Martin Høyland

Personal information
- Date of birth: 17 September 1995 (age 30)
- Place of birth: Kristiansand, Norway
- Height: 1.85 m (6 ft 1 in)
- Position: Midfielder

Team information
- Current team: Sogndal
- Number: 6

Youth career
- –2012: Våg

Senior career*
- Years: Team / Apps / (Gls)
- 2013: Vigør / 5 / (1)
- 2014–2015: Vindbjart / 25 / (0)
- 2016: Vigør / 14 / (1)
- 2016–2021: Grorud / 123 / (13)
- 2021: Stabæk / 8 / (1)
- 2022–2023: Sarpsborg 08 / 29 / (0)
- 2024–: Sogndal / 61 / (5)

= Martin Høyland =

Norwegian footballer (born 1995)

Martin Høyland (born 17 September 1995) is a Norwegian football midfielder who plays for Sogndal.
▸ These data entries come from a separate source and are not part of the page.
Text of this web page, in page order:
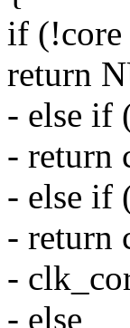
if (!core
return
- else if
- return
- else if
- return
-
- else

A youth product of Våg FK, he started his senior career going back and forth between FK Vigør and Vindbjart FK. In the autumn of 2016 he moved up a tier to 2. divisjon team Grorud IL, where the former Våg and Vindbjart player Eirik Kjønø was manager. Høyland became a stalwart of the Grorud team that won promotion to, and survived in, the 2020 1. divisjon. In the summer of 2021 he moved to Stabæk Fotball, where Kjønø now had become manager. He made his Stabæk debut in the cup and his Eliteserien debut in August 2021 against Sarpsborg 08.

On 30 January 2024, Høyland signed with Sogndal, on a contract until 2026.